Texte: Knut Schwander Photos: Thomas Buchwalder, Julie de Tribolet, L'illustré, Gourmet Brothers

«Ce n’est pas le repas qui m'a le plus plu», explique Guy Ravet, le nouveau chef de l’Hôtel du Lac et président des Grandes Tables de Suisse, à Vevey, qui s'était attablé au Noma il y a déjà quelques années. «Ça m’a paru très conceptuel. Et pourtant le Noma venait d’être nommé meilleur restaurant du monde. Mais, personnellement, à Copenhague, j’ai été plus touché par la cuisine du Geranium, par exemple.

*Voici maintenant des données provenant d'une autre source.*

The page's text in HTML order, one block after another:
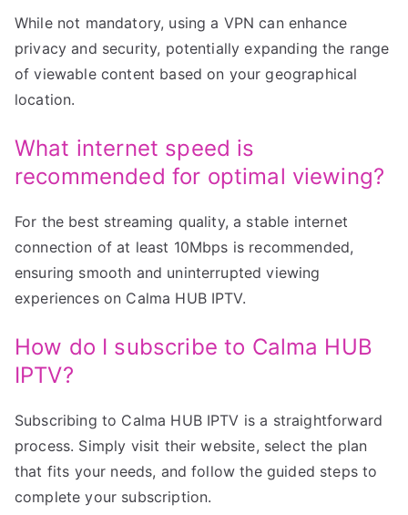
While not mandatory, using a VPN can enhance
privacy and security, potentially expanding the range
of viewable content based on your geographical
location.
What internet speed is
recommended for optimal viewing?
For the best streaming quality, a stable internet
connection of at least 10Mbps is recommended,
ensuring smooth and uninterrupted viewing
experiences on Calma HUB IPTV.
How do I subscribe to Calma HUB
IPTV?
Subscribing to Calma HUB IPTV is a straightforward
process. Simply visit their website, select the plan
that fits your needs, and follow the guided steps to
complete your subscription.
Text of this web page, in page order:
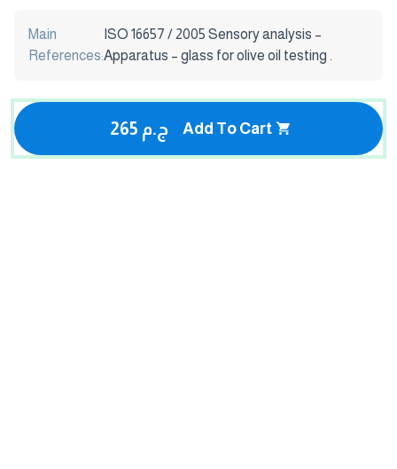
Main
References:
ISO 16657 / 2005 Sensory analysis –
Apparatus – glass for olive oil testing .
265 ج.م Add To Cart

Cela n’ôte cependant rien à l’incroyable créativité et au développement technique initié par René Redzepi, un chef précurseur qui continuera à marquer la gastronomie». 

 

Penis de renne en ragoût. Romain Paillereau, lui, a mangé au Noma hier soir: «C’est un hasard de calendrier si je suis à Copenhague pour quelques jours. Chaque soir, je vais goûter la cuisine d’une autre des table de la capitale: Jordanaer, Kadeau, Geranium…» Résultat, au Noma il a dégusté 19 plats sur le thème de la chasse: ours, coeur de renne, ris de renne, pénis de renne (en ragoût)... «C’est inspirant, mais je ne pense pas que je pourrais convaincre mes clients aux Trois Tours avec ce type de cuisine. En revanche, j’ai été impressionné par les mises en scène. Et je vais m’appliquer à explorer cet aspect de la cuisine.»

 

«Il a remis au goût du jour des techniques ancestrales». Des techniques que les années 70 avaient fait oublier, constate Denis Martin. Le chef veveysan a côtoyé René Redzepi et ses «impressionnants Vikings tatoués de deux mètres de haut» lors de diverses démonstrations culinaires où il l’a vu renouer avec les méthodes du passé: «La lacto fermentation, par exemple, qui n’est autre que la technique qui permet de réaliser la choucroute. La fumaison aussi, qui fait son grand retour grâce à lui», rappelle le chef veveysan qui voit en René Redzepi un lanceur de modes: «Prenez sa pomme évidée et farcie. Depuis que René Redzepi l’a proposée, il y a un an et demi, on en voit partout, sur Instagram comme dans les menus des chefs du monde entier.»

 

Benjamin Luzuy aussi est revenu impressionné: «La première fois que je suis allé au Noma, c’était en 2012: j'avais l’impression de vivre dans Charlie et la chocolaterie. J’en ai pris plein les yeux.» Du coup, il a envoyé sa candidature. Et il a été pris! Le seul problème, c’est que c’était pile au moment de l’ouverture de son premier restaurant de Vésenaz: «Mais c’était impossible de rater ça», se souvient le fracassant chef genevois. «Cela dit, je travaillais 15-16 heures par jour et j’ai perdu huit kilos en un mois et demi. Plutôt que «Charlie et la chocolaterie», c'était «Les temps modernes»: je répétais 600 fois le même geste, tous les jours, sans être rémunéré ni logé. Par contre, en tant que client, ça a été bouleversant et exceptionnel à chaque fois.»

 

Un label humain à développer. Guy Ravet le relève: «Le modèle du Noma ne fonctionnerait pas s’il fallait rémunérer tous les collaborateurs». Un avis partagé par Benjamin Luzuy: «Tout comme Ferran Adria, René Redzepi a été décrié parce que chez lui tout le monde bosse gratuitement. Ce modèle doit évoluer. Je suis persuadé qu’au cours des prochaines années, on va voir se développer un label «Humain social responsability» et dans ce registre, moi, j’aimerais en être l’un des pionniers.»